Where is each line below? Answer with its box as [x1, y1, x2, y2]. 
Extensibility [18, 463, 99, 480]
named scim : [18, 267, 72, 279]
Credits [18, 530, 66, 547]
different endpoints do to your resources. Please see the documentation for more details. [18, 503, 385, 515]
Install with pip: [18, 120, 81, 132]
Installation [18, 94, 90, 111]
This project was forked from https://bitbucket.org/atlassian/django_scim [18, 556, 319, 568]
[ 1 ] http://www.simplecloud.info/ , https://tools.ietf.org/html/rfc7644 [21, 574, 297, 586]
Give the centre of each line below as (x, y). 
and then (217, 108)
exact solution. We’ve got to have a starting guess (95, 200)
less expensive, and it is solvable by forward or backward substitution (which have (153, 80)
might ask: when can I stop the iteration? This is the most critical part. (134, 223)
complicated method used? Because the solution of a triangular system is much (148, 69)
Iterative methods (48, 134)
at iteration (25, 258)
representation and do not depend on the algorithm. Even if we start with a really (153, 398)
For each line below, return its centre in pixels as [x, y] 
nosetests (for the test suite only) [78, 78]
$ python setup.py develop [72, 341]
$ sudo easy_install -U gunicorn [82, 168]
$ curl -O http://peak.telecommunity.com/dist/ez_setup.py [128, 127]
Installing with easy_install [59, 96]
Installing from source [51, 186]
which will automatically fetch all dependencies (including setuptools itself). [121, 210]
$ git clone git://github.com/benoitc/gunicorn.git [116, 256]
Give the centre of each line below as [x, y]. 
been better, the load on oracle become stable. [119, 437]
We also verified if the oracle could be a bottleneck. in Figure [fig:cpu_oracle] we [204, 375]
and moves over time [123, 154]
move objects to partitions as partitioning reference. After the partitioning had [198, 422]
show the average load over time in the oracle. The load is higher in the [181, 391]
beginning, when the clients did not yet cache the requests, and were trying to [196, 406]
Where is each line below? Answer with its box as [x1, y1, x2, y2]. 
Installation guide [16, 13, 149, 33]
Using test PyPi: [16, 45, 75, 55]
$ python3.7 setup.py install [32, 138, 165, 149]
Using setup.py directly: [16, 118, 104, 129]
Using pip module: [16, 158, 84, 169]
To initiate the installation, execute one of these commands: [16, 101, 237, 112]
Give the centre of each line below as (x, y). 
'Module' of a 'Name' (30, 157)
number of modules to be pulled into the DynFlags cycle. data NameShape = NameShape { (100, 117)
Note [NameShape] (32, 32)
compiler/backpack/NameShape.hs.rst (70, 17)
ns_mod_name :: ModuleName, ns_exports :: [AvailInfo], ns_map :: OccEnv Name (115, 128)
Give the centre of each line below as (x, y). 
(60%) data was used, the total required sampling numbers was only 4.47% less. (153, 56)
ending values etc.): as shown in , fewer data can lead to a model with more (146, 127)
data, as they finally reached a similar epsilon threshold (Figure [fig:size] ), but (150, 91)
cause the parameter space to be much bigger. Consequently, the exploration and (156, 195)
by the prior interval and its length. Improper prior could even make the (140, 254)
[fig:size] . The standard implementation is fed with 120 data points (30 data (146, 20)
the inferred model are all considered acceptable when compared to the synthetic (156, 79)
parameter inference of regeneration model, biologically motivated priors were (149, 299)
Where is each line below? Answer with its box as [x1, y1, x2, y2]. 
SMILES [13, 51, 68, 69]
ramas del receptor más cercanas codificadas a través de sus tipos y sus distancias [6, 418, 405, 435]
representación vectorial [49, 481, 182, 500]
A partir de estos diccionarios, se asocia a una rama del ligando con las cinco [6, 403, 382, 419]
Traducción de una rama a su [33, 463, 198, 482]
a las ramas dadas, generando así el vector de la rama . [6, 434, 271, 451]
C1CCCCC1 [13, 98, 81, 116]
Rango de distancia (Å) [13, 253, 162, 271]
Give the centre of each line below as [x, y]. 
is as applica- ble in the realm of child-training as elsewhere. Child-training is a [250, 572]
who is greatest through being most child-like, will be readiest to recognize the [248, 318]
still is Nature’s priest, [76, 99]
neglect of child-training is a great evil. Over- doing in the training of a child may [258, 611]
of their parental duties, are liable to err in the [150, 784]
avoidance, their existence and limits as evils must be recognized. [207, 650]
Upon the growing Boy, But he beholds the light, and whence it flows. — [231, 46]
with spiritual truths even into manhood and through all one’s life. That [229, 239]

• HOW TO COMPLETE THIS TASK: From the data above, gather every line that includes the word "time".

• OUTPUT OF THE TASK:
and moves over time [123, 154]
show the average load over time in the oracle. The load is higher in the [181, 391]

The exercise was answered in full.